Yamaha Motor Philippines, Inc. (YMPH), a motorcycle manufacturing and sales subsidiary of Yamaha Motor, was targeted in a ransomware attack in October. The attack led to unauthorized access to one of the company's servers and resulted in a partial leak of employees' personal information. Yamaha Motor has been conducting an investigation into the incident with assistance from external cybersecurity experts since the breach was detected on October 25.
"One of the servers managed by [..] motorcycle manufacturing and sales subsidiary in the Philippines, Yamaha Motor Philippines, Inc. (YMPH), was accessed without authorization by a third party and hit by a ransomware attack, and a partial leakage of employees' personal information stored by the company was confirmed," Yamaha stated.
In response to the attack, YMPH and the IT Center at Yamaha Motor headquarters set up a team to implement countermeasures and prevent further damage. The team is also working to determine the full extent of the impact and initiate recovery efforts with guidance from an external internet security company. Yamaha confirmed that the attack was limited to a single server at Yamaha Motor Philippines and did not affect the headquarters or any other subsidiaries within the Yamaha Motor group.
Yamaha Motor has reported the incident to the relevant Philippine authorities and is currently assessing the full extent of the attack's impact. The company has not yet attributed the attack to any specific group.
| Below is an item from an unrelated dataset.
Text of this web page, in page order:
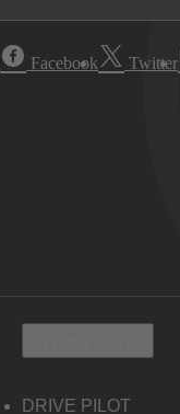
Facebook Twitter
DRIVE PILOT
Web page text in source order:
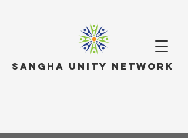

However, the ransomware group known as INC Ransom has claimed responsibility for the attack and alleges to have leaked data stolen from Yamaha Motor Philippines' network.
INC Ransom, which emerged in August 2023, has targeted organizations across various sectors, including healthcare, education, and government, in double extortion attacks. The group gains access to their targets' networks through spearphishing emails and has also been known to exploit Citrix NetScaler CVE-2023-3519, according to SentinelOne. Once they gain access, they move laterally through the network, harvesting and downloading sensitive files for ransom leverage before deploying ransomware payloads to encrypt compromised systems.
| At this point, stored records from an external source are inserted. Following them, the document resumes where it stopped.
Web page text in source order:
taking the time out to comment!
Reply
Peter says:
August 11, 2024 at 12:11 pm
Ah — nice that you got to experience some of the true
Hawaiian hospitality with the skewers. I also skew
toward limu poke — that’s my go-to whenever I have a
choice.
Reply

Victims are given a 72-hour ultimatum to engage with the threat actors for negotiations, under threat of the ransomware gang publicly disclosing all stolen data on their leak blog. Those who comply with the ransom demand are assured help in decrypting their files and are also provided details on the initial attack method, guidance on securing their networks, evidence of data destruction, and a "guarantee" that they won't be attacked again by INC Ransom operators.